I am new to evolutionary algorithm. I have studied Covariance Matrix Adaptation Evolution Strategy. I am not good at statistics. So could you please explain me in simple language (I mean not too many equations)
- What is CMA-ES?
- How does it work?
- Why is it superior to other strategies?
Best Answer
Per the wikipedia page linked above to answer (1) this is another form of gradient descent (which if you need more information with lots of pictures there are many articles available if you google it — sorry apparently new posters only get 2 urls so I'm having to have to tell you to search instead of pointing you to specific ones) so it is used for optimization of an objective function. Usually this means I want to find the maximum or minimum value for a function I'm interested in.
Not to split hairs with the other poster, but how statistical this algorithm is a question of semantics. It is proposed to converge (for our considerations that is to say this method works) based on a maximum likelihood argument and covariance (variance in higher dimension — the spread of the sample in the space) is used as part of the update rule for this algorithm to determine how best to proceed for the next iteration. Also new points are sampled from a multivariate normal distribution. Which is a probability model. Similarly as the wikipedia points out this method is similar to, but not identical to, principal component analysis. So from my perspective it seems pretty statistical, but again that is perhaps subjective.

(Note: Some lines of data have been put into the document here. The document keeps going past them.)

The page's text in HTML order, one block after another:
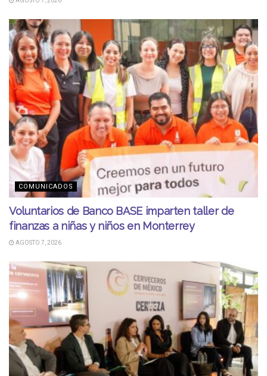
COMUNICADOS
Voluntarios de Banco BASE imparten taller de
finanzas a niñas y niños en Monterrey
AGOSTO 7, 2026
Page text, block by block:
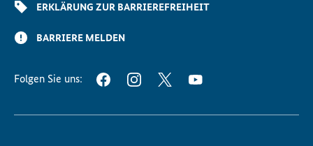
ERKLÄRUNG ZUR BARRIEREFREIHEIT
BARRIERE MELDEN
Folgen Sie uns: FACEBOOKINSTAGRAM
TWITTERYOUTUBE
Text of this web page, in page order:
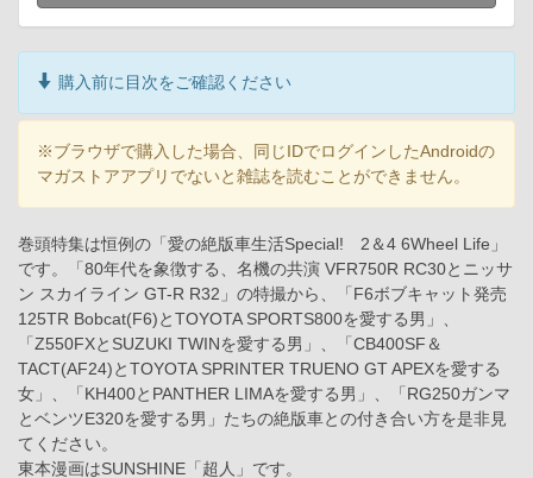
購入前に目次をご確認ください
※ブラウザで購入した場合、同じIDでログインしたAndroidの
マガストアアプリでないと雑誌を読むことができません。
巻頭特集は恒例の「愛の絶版車生活Special! 2＆4 6Wheel Life」
です。「80年代を象徴する、名機の共演 VFR750R RC30とニッサ
ン スカイライン GT-R R32」の特撮から、「F6ボブキャット発売
125TR Bobcat(F6)とTOYOTA SPORTS800を愛する男」、
「Z550FXとSUZUKI TWINを愛する男」、「CB400SF＆
TACT(AF24)とTOYOTA SPRINTER TRUENO GT APEXを愛する
女」、「KH400とPANTHER LIMAを愛する男」、「RG250ガンマ
とベンツE320を愛する男」たちの絶版車との付き合い方を是非見
てください。
東本漫画はSUNSHINE「超人」です。
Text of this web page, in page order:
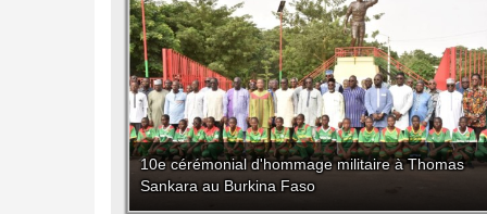
10e cérémonial d'hommage militaire à Thomas
Sankara au Burkina Faso
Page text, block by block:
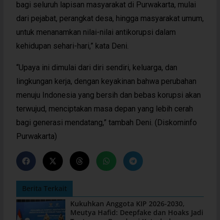
bagi seluruh lapisan masyarakat di Purwakarta, mulai
dari pejabat, perangkat desa, hingga masyarakat umum,
untuk menanamkan nilai-nilai antikorupsi dalam
kehidupan sehari-hari,” kata Deni.
“Upaya ini dimulai dari diri sendiri, keluarga, dan
lingkungan kerja, dengan keyakinan bahwa perubahan
menuju Indonesia yang bersih dan bebas korupsi akan
terwujud, menciptakan masa depan yang lebih cerah
bagi generasi mendatang,” tambah Deni. (Diskominfo
Purwakarta)
Berita Terkait
Kukuhkan Anggota KIP 2026-2030,
Meutya Hafid: Deepfake dan Hoaks Jadi
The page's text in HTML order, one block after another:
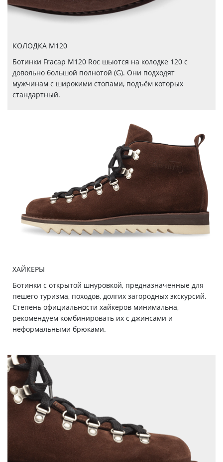
КОЛОДКА M120
Ботинки Fracap М120 Roc шьются на колодке 120 с
довольно большой полнотой (G). Они подходят
мужчинам с широкими стопами, подъём которых
стандартный.
ХАЙКЕРЫ
Ботинки с открытой шнуровкой, предназначенные для
пешего туризма, походов, долгих загородных экскурсий.
Степень официальности хайкеров минимальна,
рекомендуем комбинировать их с джинсами и
неформальными брюками.
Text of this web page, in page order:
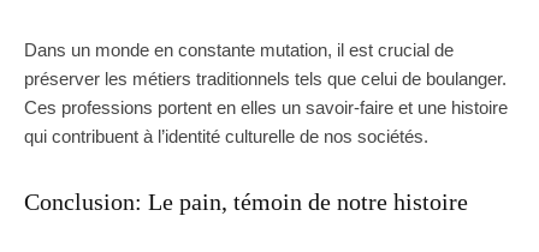
Dans un monde en constante mutation, il est crucial de
préserver les métiers traditionnels tels que celui de boulanger.
Ces professions portent en elles un savoir-faire et une histoire
qui contribuent à l’identité culturelle de nos sociétés.
Conclusion: Le pain, témoin de notre histoire
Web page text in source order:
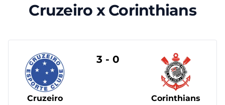
Cruzeiro x Corinthians
Cruzeiro
3 - 0
Corinthians
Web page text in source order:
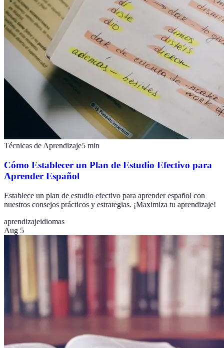
Técnicas de Aprendizaje5 min
Cómo Establecer un Plan de Estudio Efectivo para
Aprender Español
Establece un plan de estudio efectivo para aprender español con
nuestros consejos prácticos y estrategias. ¡Maximiza tu aprendizaje!
aprendizajeidiomas
Aug 5
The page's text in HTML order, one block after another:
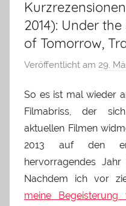
2014): Under
of Tomorrow,
Veröffentlicht am 29.
So es ist mal wieder
Filmabriss, der
aktuellen Filmen
2013 auf den
hervorragendes
Nachdem ich vor
meine
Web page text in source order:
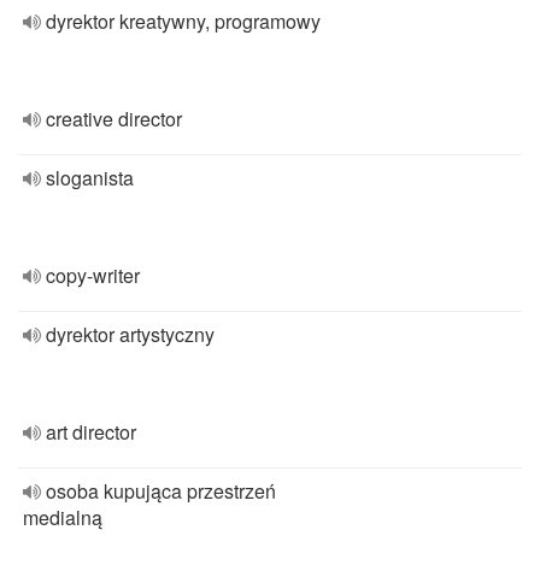
dyrektor kreatywny, programowy
creative director
sloganista
copy-writer
dyrektor artystyczny
art director
osoba kupująca przestrzeń
medialną
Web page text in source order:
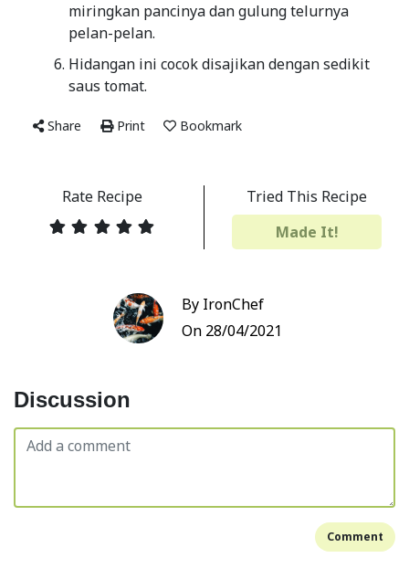
miringkan pancinya dan gulung telurnya
pelan-pelan.
Hidangan ini cocok disajikan dengan sedikit
saus tomat.
Share Print Bookmark
Rate Recipe
Tried This Recipe
Made It!
By IronChef
On 28/04/2021
Discussion
Comment
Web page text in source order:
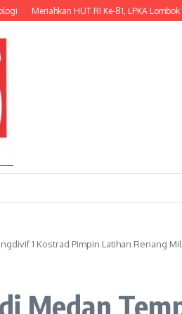
Meriahkan HUT RI Ke-81, LPKA Lombok
1 Kostrad Pimpin Latihan Renang
Medan
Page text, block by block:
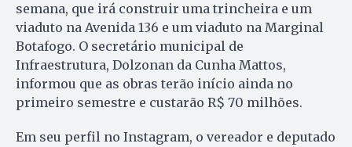
semana, que irá construir uma trincheira e um
viaduto na Avenida 136 e um viaduto na Marginal
Botafogo. O secretário municipal de
Infraestrutura, Dolzonan da Cunha Mattos,
informou que as obras terão início ainda no
primeiro semestre e custarão R$ 70 milhões.
Em seu perfil no Instagram, o vereador e deputado
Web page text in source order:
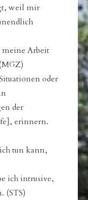
weil mir
meine Arbeit
oder
der
erinnern.
tun kann,
ich intrusive,
(STS)
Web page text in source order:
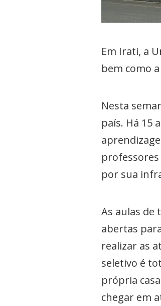
Em Irati, a
bem como
Nesta
país. Há 15
por sua
As aulas de
abertas
realizar as
seletivo é
própria
chegar em
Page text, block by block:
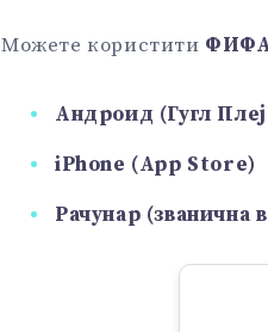
Можете користити
Андроид (Гугл
iPhone (App Store)
Рачунар (званична
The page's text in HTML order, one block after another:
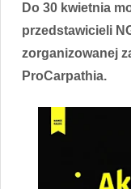
Do 30 kwietnia
przedstawicieli
zorganizowanej
ProCarpathia.
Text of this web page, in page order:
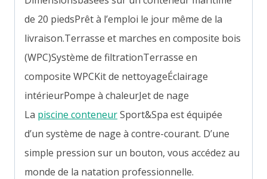
de 20 piedsPrêt à l’emploi le jour même de la
livraison.Terrasse et marches en composite bois
(WPC)Système de filtrationTerrasse en
composite WPCKit de nettoyageÉclairage
intérieurPompe à chaleurJet de nage
La piscine conteneurSport&Spa est équipée
d’un système de nage à contre-courant. D’une
simple pression sur un bouton, vous accédez au
monde de la natation professionnelle.
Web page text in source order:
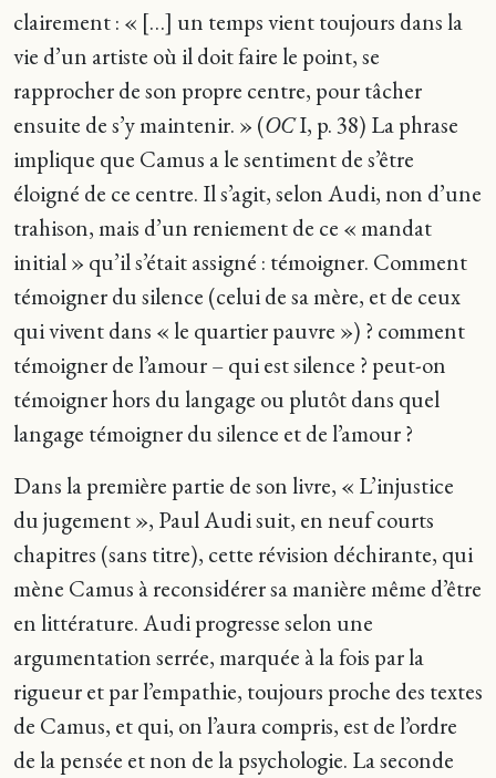
clairement : « […] un temps vient toujours dans la
vie d’un artiste où il doit faire le point, se
rapprocher de son propre centre, pour tâcher
ensuite de s’y maintenir. » (OCI, p. 38) La phrase
implique que Camus a le sentiment de s’être
éloigné de ce centre. Il s’agit, selon Audi, non d’une
trahison, mais d’un reniement de ce « mandat
initial » qu’il s’était assigné : témoigner. Comment
témoigner du silence (celui de sa mère, et de ceux
qui vivent dans « le quartier pauvre ») ? comment
témoigner de l’amour – qui est silence ? peut-on
témoigner hors du langage ou plutôt dans quel
langage témoigner du silence et de l’amour ?
Dans la première partie de son livre, « L’injustice
du jugement », Paul Audi suit, en neuf courts
chapitres (sans titre), cette révision déchirante, qui
mène Camus à reconsidérer sa manière même d’être
en littérature. Audi progresse selon une
argumentation serrée, marquée à la fois par la
rigueur et par l’empathie, toujours proche des textes
de Camus, et qui, on l’aura compris, est de l’ordre
de la pensée et non de la psychologie. La seconde
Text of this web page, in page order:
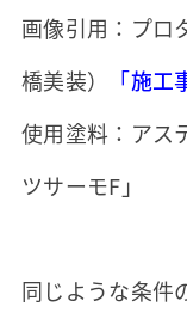
画像引用：プロ
橋美装）
「施工
使用塗料：アス
ツサーモF」
同じような条件
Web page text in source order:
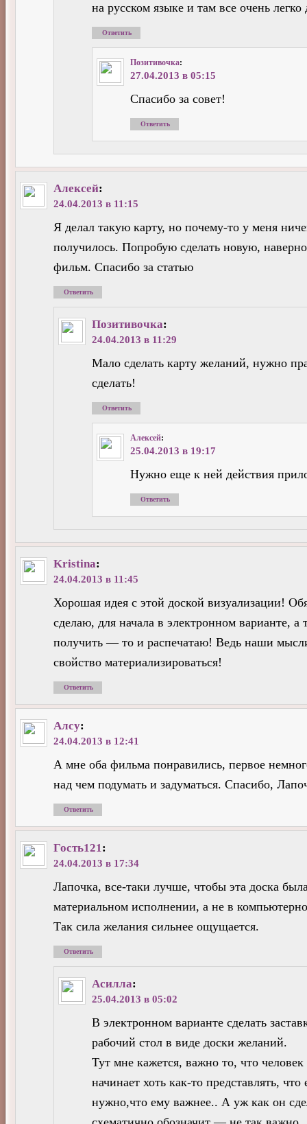
на русском языке и там все очень легко
Ответить
Позитивочка:
27.04.2013 в 05:15
Спасибо за совет!
Ответить
Алексей:
24.04.2013 в 11:15
Я делал такую карту, но почему-то у меня
получилось. Попробую сделать новую,
фильм. Спасибо за статью
Ответить
Позитивочка:
24.04.2013 в 11:29
Мало сделать карту желаний, нужно
сделать!
Ответить
Алексей:
25.04.2013 в 19:17
Нужно еще к ней действия
Ответить
Kristina:
24.04.2013 в 11:45
Хорошая идея с этой доской визуализации!
сделаю, для начала в электронном варианте, а
получить — то и распечатаю! Ведь наши
свойство материализироваться!
Ответить
Алсу:
24.04.2013 в 12:41
А мне оба фильма понравились, первое
над чем подумать и задуматься. Спасибо,
Ответить
Гость121:
24.04.2013 в 17:34
Лапочка, все-таки лучше, чтобы эта доска
материальном исполнении, а не в
Так сила желания сильнее ощущается.
Ответить
Асилла:
25.04.2013 в 05:02
В электронном варианте сделать
рабочий стол в виде доски желаний.
Тут мне кажется, важно то, что человек
начинает хоть как-то представлять, что
нужно,что ему важнее.. А уж как он
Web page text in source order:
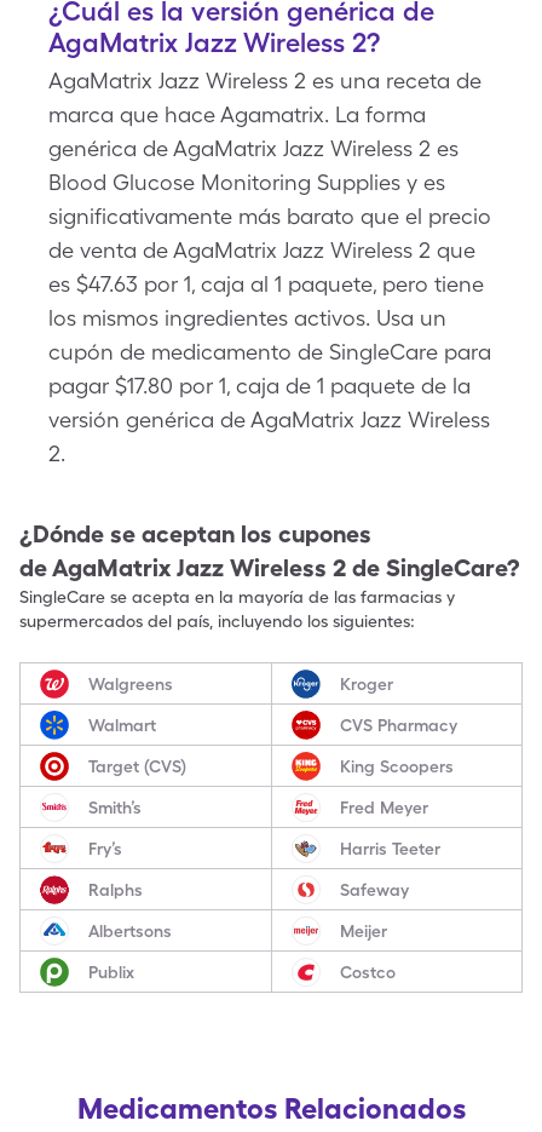
¿Cuál es la versión genérica de
AgaMatrix Jazz Wireless 2?
AgaMatrix Jazz Wireless 2 es una receta de
marca que hace Agamatrix. La forma
genérica de AgaMatrix Jazz Wireless 2 es
Blood Glucose Monitoring Supplies y es
significativamente más barato que el precio
de venta de AgaMatrix Jazz Wireless 2 que
es $47.63 por 1, caja al 1 paquete, pero tiene
los mismos ingredientes activos. Usa un
cupón de medicamento de SingleCare para
pagar $17.80 por 1, caja de 1 paquete de la
versión genérica de AgaMatrix Jazz Wireless
2.
¿Dónde se aceptan los cupones
deAgaMatrix Jazz Wireless 2 de SingleCare?
SingleCare se acepta en la mayoría de las farmacias y
supermercados del país, incluyendo los siguientes:
Walgreens Kroger
Walmart CVS Pharmacy
Target (CVS) King Scoopers
Smith’s Fred Meyer
Fry’s Harris Teeter
Ralphs Safeway
Albertsons Meijer
Publix Costco
Medicamentos Relacionados
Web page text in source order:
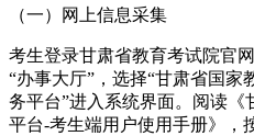
（一）网上信息采集
考生登录甘肃省教育考试院官网
“办事大厅”，选择“甘肃省国家
务平台”进入系统界面。阅读《
平台-考生端用户使用手册》，
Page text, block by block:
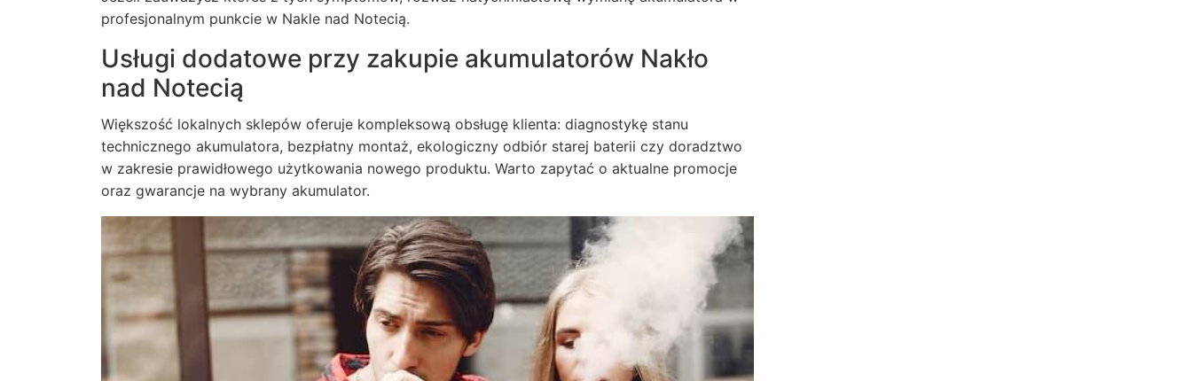
profesjonalnym punkcie w Nakle nad Notecią.
Usługi dodatowe przy zakupie akumulatorów Nakło
nad Notecią
Większość lokalnych sklepów oferuje kompleksową obsługę klienta: diagnostykę stanu
technicznego akumulatora, bezpłatny montaż, ekologiczny odbiór starej baterii czy doradztwo
w zakresie prawidłowego użytkowania nowego produktu. Warto zapytać o aktualne promocje
oraz gwarancje na wybrany akumulator.
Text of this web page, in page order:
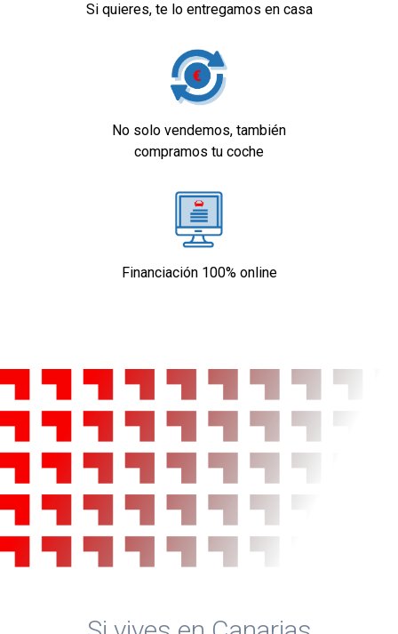
Si quieres, te lo entregamos en casa
No solo vendemos, también
compramos tu coche
Financiación 100% online
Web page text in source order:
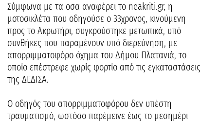
Σύμφωνα με τα οσα αναφέρει το neakriti.gr, η
μοτοσικλέτα που οδηγούσε ο 33χρονος, κινούμενη
προς το Ακρωτήρι, συγκρούστηκε μετωπικά, υπό
συνθήκες που παραμένουν υπό διερεύνηση, με
απορριμματοφόρο όχημα του Δήμου Πλατανιά, το
οποίο επέστρεφε χωρίς φορτίο από τις εγκαταστάσεις
της ΔΕΔΙΣΑ.
Ο οδηγός του απορριμματοφόρου δεν υπέστη
τραυματισμό, ωστόσο παρέμεινε έως το μεσημέρι
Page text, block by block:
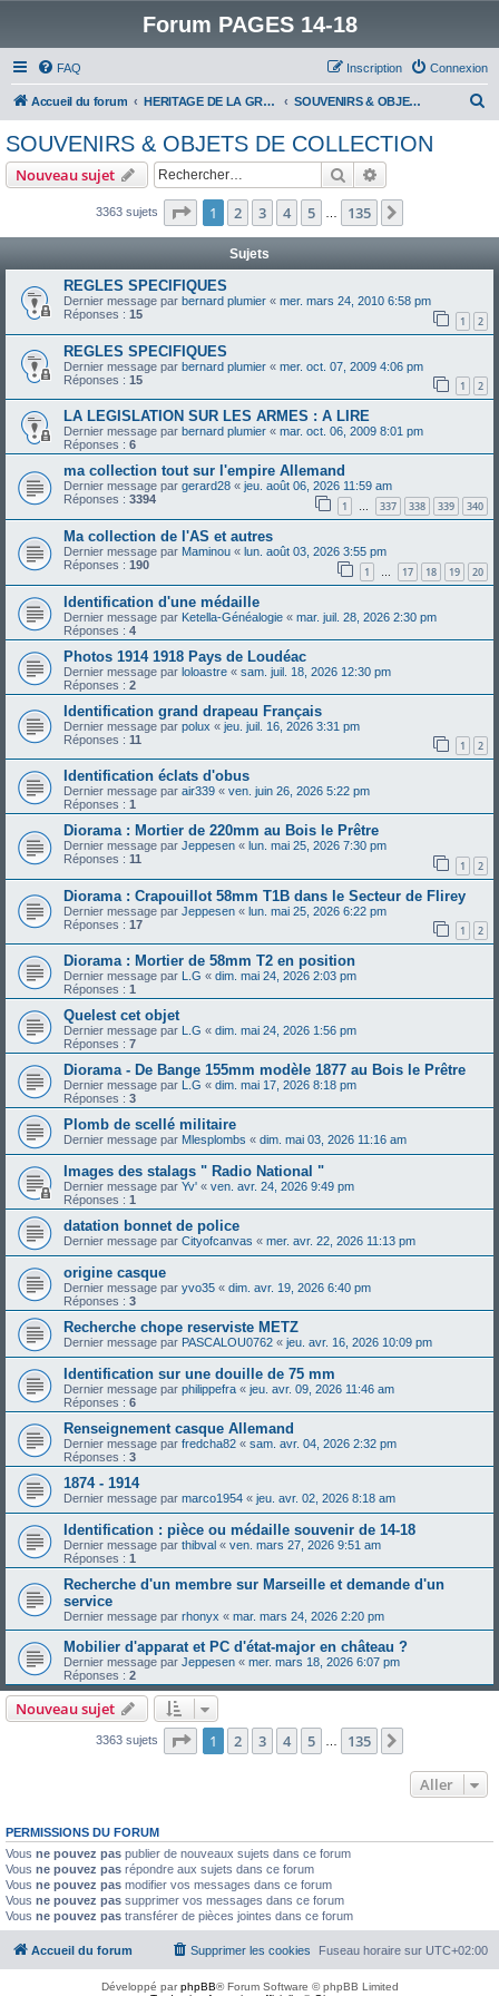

I suppose the second wiki link and parts of the above address (2), but perhaps not adequately so if you need more information please feel free to follow up. The short of it is if there is an optimum this procedure searches for it in the problem space and will eventually find it under the model assumptions. You need to test for the assumptions, because deviation from them is likely a major consequence to and how well this method will work on your problem.
I do however agree with the other poster that you may find more if not better answers on a site like Meta Optimize which is a community like this one specific to machine learning, but many Statisticians do work on learning problems so I would expect others will weigh in as well.
As for (3) it is not necessarily a better method. It is a method for a different set of assumptions than other methods (such as feedforward neural network with gradient descent for example) specifically this method is for non-linear or non-convex problems. Again you need to test if the problem you are working on is appropriate for this method before proceeding to use it. Otherwise you may get a less than optimal solution or worse yet garbage in garbage out. If your problem is non-linear or non-convex then go for it, otherwise you may need to look into using a different method. There is a part of the wikipedia article "Performance in Practice" may help you determine whether this is an appropriate method for the problem you are working on.
You alluded to some mathphobia when not wanting to see too many expressions. So you may not know some properties of the data/problem you're working with. Are you willing to share some more specific details or are you just asking in general?
Hopefully this helps. Please let me know if there are any follow ups. Good luck.